In medically underserved areas of the world such as sub-Saharan Africa (where the majority of this series was compiled at two rural hospitals [Tenwek and Kijabe; Kenya] among fourteen others included world-wide), the following four approaches to treating thoracolumbar spine fractures have been utilized historically in decreasing order of frequency:

(1) Prolonged bed rest followed by external bracing and attempted progressive mobilization (the broad majority);
(2) Less often, stand-alone autogenous fusion, usually accompanied (and inappropriately so) by removal of the involved posterior elements "to decompress the cord";
(3) Infrequently used open reduction-internal fixation (ORIF) utilizing various screw/plate constructs (with or without posterior decompression) [1-4] - presumably due to the lack of appropriate pedicle-screw instrumentation and/or training to safely perform such a procedure; and
(4) Rarely, a transthoracic or retroperitoneal approach for anterior access with removal of the offending vertebra and placement of an iliac strut graft [5,6], expedited by an assistant "opening up" the decompressed segment by exerting pressure on the spine from behind as the graft is being inserted.

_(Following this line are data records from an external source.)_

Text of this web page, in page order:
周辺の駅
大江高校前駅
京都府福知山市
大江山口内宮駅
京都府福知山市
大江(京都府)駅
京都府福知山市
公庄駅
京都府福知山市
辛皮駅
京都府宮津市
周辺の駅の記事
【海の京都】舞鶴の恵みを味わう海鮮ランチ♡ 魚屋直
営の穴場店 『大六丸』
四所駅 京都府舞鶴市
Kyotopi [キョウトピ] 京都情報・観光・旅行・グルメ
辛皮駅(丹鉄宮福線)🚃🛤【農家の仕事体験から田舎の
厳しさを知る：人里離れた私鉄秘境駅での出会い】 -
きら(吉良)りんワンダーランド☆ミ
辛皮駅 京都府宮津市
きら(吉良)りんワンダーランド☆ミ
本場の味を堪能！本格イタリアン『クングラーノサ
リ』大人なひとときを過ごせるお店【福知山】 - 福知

Due to the high morbidity associated with the most commonly employed approaches in particular (e.g. pulmonary embolism, ARDS with or without pneumonia, decubitus ulcers, etc.) - let alone the overwhelming majority failing to improve neurologically and left with progressive angular instability at best (at worst, fixed deformities precluding pain-free mobilization) - the need was universally recognized to address these fractures more appropriately.

Materials and Methods

Eighty-nine (89) patients who presented with fractures at the thoracolumbar junction and any degree of neurologic deficit were divided into three categories:

(1). Thirty (30) with "minor" deficits (defined as variable sensory loss with mild proximal leg weakness but retained sphincter function) and manifesting primarily anterior-column injury radiographically. To be sure, eight (8) of these did appear to have some middle-column involvement [7-9], albeit with less than 50% canal compromise as determined by myelography (or, rarely, CT). All patients in this group were treated without surgery and mobilized early in some form of TLSO orthoses for 3 months thereafter.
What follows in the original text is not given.